— Вы, я слышал, соль на пристани закупили? — спрашивал священник.
— На спекуляцию! Каков-то будет ее новый сбор в Елтонском озере с весны!
— Пшеницы еще не спрашивали у вас?
— Нет. Я не думаю и продавать, а еще бы поискал купить; разузнайте и вы стороной. Хочу подобрать хорошую партию к открытию пристаней. Впрочем, вижу еще потемки тут во всем.
— Денег много еще у вас осталось от займа?
— Довольно. Полагаю взять на аренду еще соседние куски земли; павловский, урюпинский и землю у жены Кебабчи. Пущу туда чужие гурты.
— Вот как! Кебабчи?
— Просит сама, бедная. Муж все еще в остроге сидит.
— Как идет их дело?
— Плохо кончится. Не те времена. Жена Кебабчи с сестрой Хутченко ездила в Петербург, потратилась и воротилась ни с чем. Там дело поняли хорошо. Правит теперь у нас все народ из молодых…
— Отлично. Узнал бы Саддукеев, еще бы пять лет со ста скостил из того, что прожить хочет.

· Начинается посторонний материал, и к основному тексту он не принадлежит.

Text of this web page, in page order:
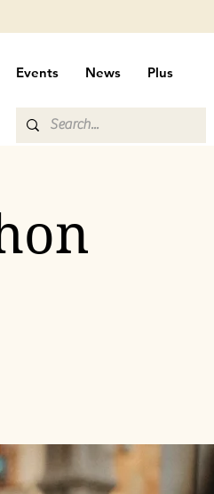
Events News Plus
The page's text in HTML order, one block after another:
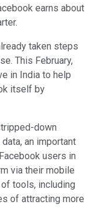
earns about
taken steps
This February,
in India to help
itself by
down
an important
users in
via their mobile
tools, including
of attracting more
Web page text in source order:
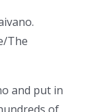
The
and put in
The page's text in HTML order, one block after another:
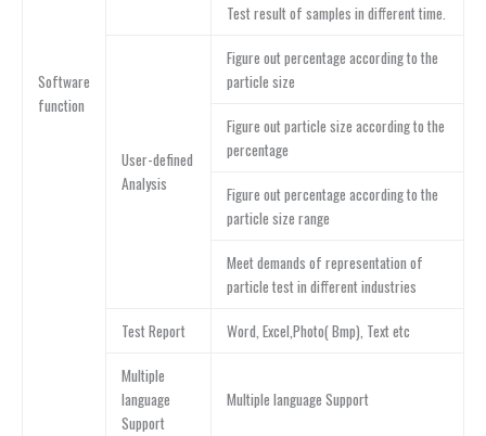
Software
function
Test result of samples in different time.
User-defined
Analysis
Figure out percentage according to the
particle size
Figure out particle size according to the
percentage
Figure out percentage according to the
particle size range
Meet demands of representation of
particle test in different industries
Test Report Word, Excel,Photo( Bmp), Text etc
Multiple
language
Support
Multiple language Support

— Знает, знает. От него тоже письмо на днях я получил. Поздравляет; пишет, что и в городе у них хорошо; только чуть, кажется, его самого из гимназии не изгоняют.
— За что?
— Пишет, чудак, что вздумал распространяться о чем-то по истории, знаете… и касательно тоже прав гражданства каждого человека и личной там, что ли, свободы… Но письмо его что-то отзывается грустью. Позвольте, где оно? По правде сказать: пустоват ваш приятель, извините… Что это за фразы о старании прожить сто лет? Что за недоверие к успехам времени? Что за радикализм, да еще голословный. Да, пустоват; я его раскусил…

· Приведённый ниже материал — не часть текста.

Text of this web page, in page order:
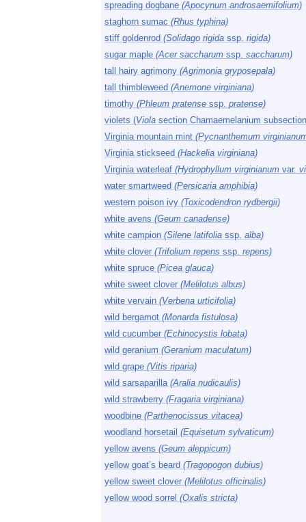
spreading dogbane (Apocynum androsaemifolium)
staghorn sumac (Rhus typhina)
stiff goldenrod (Solidago rigida ssp. rigida)
sugar maple (Acer saccharum ssp. saccharum)
tall hairy agrimony (Agrimonia gryposepala)
tall thimbleweed (Anemone virginiana)
timothy (Phleum pratense ssp. pratense)
violets (Viola section Chamaemelanium
Virginia mountain mint (Pycnanthemum
Virginia stickseed (Hackelia virginiana)
Virginia waterleaf (Hydrophyllum virginianum var.
water smartweed (Persicaria amphibia)
western poison ivy (Toxicodendron rydbergii)
white avens (Geum canadense)
white campion (Silene latifolia ssp. alba)
white clover (Trifolium repens ssp. repens)
white spruce (Picea glauca)
white sweet clover (Melilotus albus)
white vervain (Verbena urticifolia)
wild bergamot (Monarda fistulosa)
wild cucumber (Echinocystis lobata)
wild geranium (Geranium maculatum)
wild grape (Vitis riparia)
wild sarsaparilla (Aralia nudicaulis)
wild strawberry (Fragaria virginiana)
woodbine (Parthenocissus vitacea)
woodland horsetail (Equisetum sylvaticum)
yellow avens (Geum aleppicum)
yellow goat’s beard (Tragopogon dubius)
yellow sweet clover (Melilotus officinalis)
yellow wood sorrel (Oxalis stricta)

Священник вспыхнул, нахмурился еще более и сел на дальнем стуле.
— Странно, что вы его не жалеете, когда его гонят со службы…
— Ах, если, отец Смарагд, от всего на свете проникаться жалостью, то не стоит и жить. Негодование да сострадание — это два чувства, от которых более всего должен беречься деловой человек… В управители вдруг ко мне просится. Ну, какой же, скажите, он управитель?

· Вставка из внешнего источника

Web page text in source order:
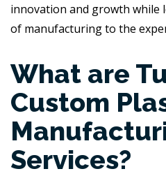
innovation and growth while
of manufacturing to the
What are
Custom
Services?
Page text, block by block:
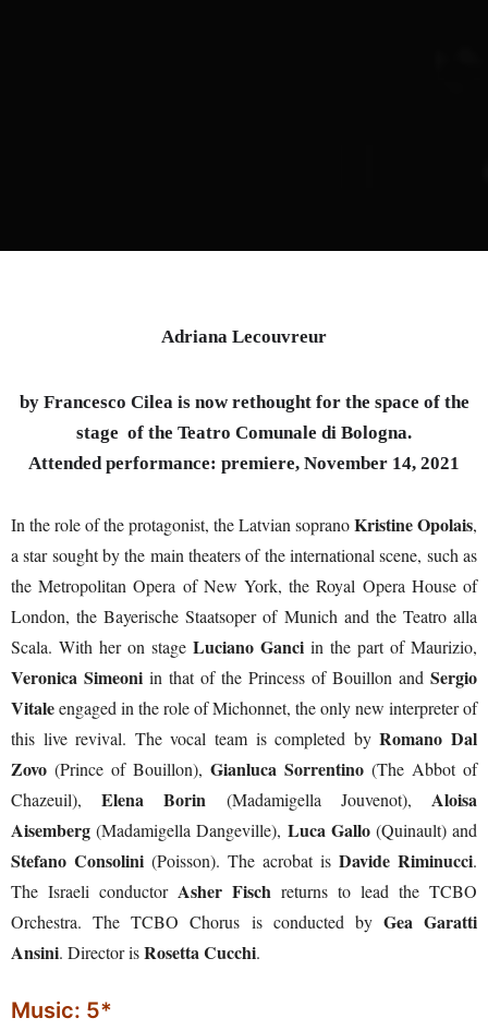
Adriana Lecouvreur
by Francesco Cilea is now rethought for the space of the
stage of the Teatro Comunale di Bologna.
Attended performance: premiere, November 14, 2021
In the role of the protagonist, the Latvian sopranoKristine Opolais,
a star sought by the main theaters of the international scene, such as
the Metropolitan Opera of New York, the Royal Opera House of
London, the Bayerische Staatsoper of Munich and the Teatro alla
Scala. With her on stage Luciano Ganci in the part of Maurizio,
Veronica Simeoni in that of the Princess of Bouillon and Sergio
Vitaleengaged in the role of Michonnet, the only new interpreter of
this live revival. The vocal team is completed byRomano Dal
Zovo (Prince of Bouillon), Gianluca Sorrentino (The Abbot of
Chazeuil),Elena Borin (Madamigella Jouvenot), Aloisa
Aisemberg (Madamigella Dangeville), Luca Gallo(Quinault) and
Stefano Consolini (Poisson). The acrobat is Davide Riminucci.
The Israeli conductor Asher Fisch returns to lead the TCBO
Orchestra. The TCBO Chorus is conducted by Gea Garatti
Ansini. Director isRosetta Cucchi.
Music: 5*

Рубашкин встал и подошел к рабочему столу.
— Вот его письмо! Да! Он еще приписывает и любопытную для нас с вами новость. Представьте, Перебоченскую опять из губернского города перевели в уездный и позволили ей снова жить в ее доме и на хуторе… Загадки! А чувствуется, что о ней, вероятно, собираются грозные справки. Лазарь Лазарич недаром все вертится возле нее…
Священник вздохнул и молча стал пересматривать листок газеты, куря крепчайший турецкий табак. Генерал закурил благовонную сигару и лег опять на софу. Он, как видно, хотел еще поговорить.
— Великое дело комфорт! — сказал он, потягиваясь, — что делать! Привык нему в столице!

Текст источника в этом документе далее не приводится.